Magic Lantern was initially focused on improving video recording functionality. The first model supported by the project was the EOS 5D Mark II, a camera which started a minor revolution by allowing high-quality HD recording in a compact form. But for some budding filmmakers, the stock firmware simply left out too much. Magic Lantern added usability features like crop marks in the preview window, more precise control over ISO speed, white balance, and shutter speed, and a number of miscellaneous add-ons like on-screen sound meters for the audio input.
The current development work is focused on the EOS 5D Mark III, for which the third alpha release was unveiled on January 6. Installation requires unpacking the build onto a supported Compact Flash or SD card, making the card bootable, and loading it into the camera. The download package includes the firmware image plus several folders full of auxiliary files such as the focusing-screen overlays. Normally, the card can be set to automatically boot the camera into Magic Lantern, but this feature has not been enabled in the pre-release builds for the EOS 5D Mark III.

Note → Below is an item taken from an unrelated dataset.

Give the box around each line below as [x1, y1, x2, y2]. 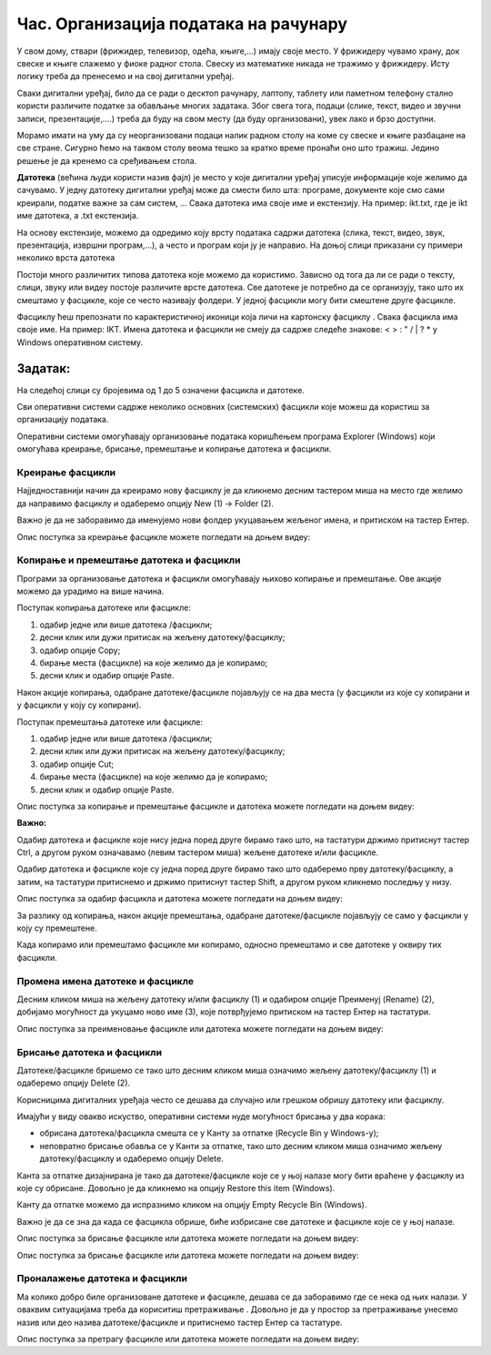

The 5D Mark III release is still incomplete in other areas as well; a good portion of the features enabled for other camera models are still unimplemented for the 5D Mark III. The issue is that some Magic Lantern features (for example, changes to live preview and information display) can work without touching any of the camera's persistent settings, but others require altering properties saved in onboard memory. The team has simply encountered too many unsolved problems with accessing and setting the 5D Mark III's stored settings. Developer a1ex reported that the stability test froze the camera and required a cold reboot and clearing all of the camera settings to restore functionality. For a piece of hardware with a four digit price tag, some caution is understandable.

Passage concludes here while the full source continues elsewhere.